Task details: From the first line through the line containing "Craig Gillespie (born", transcribe the records exactly and include no other lines.

Available data:
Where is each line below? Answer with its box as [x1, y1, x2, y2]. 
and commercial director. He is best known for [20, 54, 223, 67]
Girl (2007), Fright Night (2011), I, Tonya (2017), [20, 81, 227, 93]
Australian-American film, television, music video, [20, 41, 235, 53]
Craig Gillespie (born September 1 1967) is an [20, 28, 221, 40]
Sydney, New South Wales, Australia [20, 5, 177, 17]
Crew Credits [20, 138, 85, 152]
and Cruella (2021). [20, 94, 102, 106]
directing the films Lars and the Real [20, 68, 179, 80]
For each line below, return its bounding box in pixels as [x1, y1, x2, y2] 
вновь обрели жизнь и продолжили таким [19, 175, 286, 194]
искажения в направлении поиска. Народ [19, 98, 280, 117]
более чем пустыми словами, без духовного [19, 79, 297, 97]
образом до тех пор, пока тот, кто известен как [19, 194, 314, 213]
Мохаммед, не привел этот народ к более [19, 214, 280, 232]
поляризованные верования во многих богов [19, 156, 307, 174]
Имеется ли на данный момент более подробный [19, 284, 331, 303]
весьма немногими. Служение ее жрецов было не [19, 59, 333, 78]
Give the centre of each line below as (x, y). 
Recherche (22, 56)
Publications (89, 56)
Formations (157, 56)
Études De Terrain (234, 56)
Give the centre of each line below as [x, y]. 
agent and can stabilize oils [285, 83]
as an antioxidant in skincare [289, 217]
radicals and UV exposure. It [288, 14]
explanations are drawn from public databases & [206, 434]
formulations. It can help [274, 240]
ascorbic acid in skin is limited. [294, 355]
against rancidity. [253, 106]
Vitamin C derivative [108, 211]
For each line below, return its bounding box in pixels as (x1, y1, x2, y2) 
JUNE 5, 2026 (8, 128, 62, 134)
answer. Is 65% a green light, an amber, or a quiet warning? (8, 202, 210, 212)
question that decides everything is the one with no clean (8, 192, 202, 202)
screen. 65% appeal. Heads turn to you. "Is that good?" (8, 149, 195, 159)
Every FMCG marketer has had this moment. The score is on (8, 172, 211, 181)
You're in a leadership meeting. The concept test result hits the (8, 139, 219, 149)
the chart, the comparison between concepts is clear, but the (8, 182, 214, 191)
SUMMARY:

Solved exercise:
Where is each line below? Answer with its box as [x1, y1, x2, y2]. 
and commercial director. He is best known for [20, 54, 223, 67]
Girl (2007), Fright Night (2011), I, Tonya (2017), [20, 81, 227, 93]
Australian-American film, television, music video, [20, 41, 235, 53]
Craig Gillespie (born September 1 1967) is an [20, 28, 221, 40]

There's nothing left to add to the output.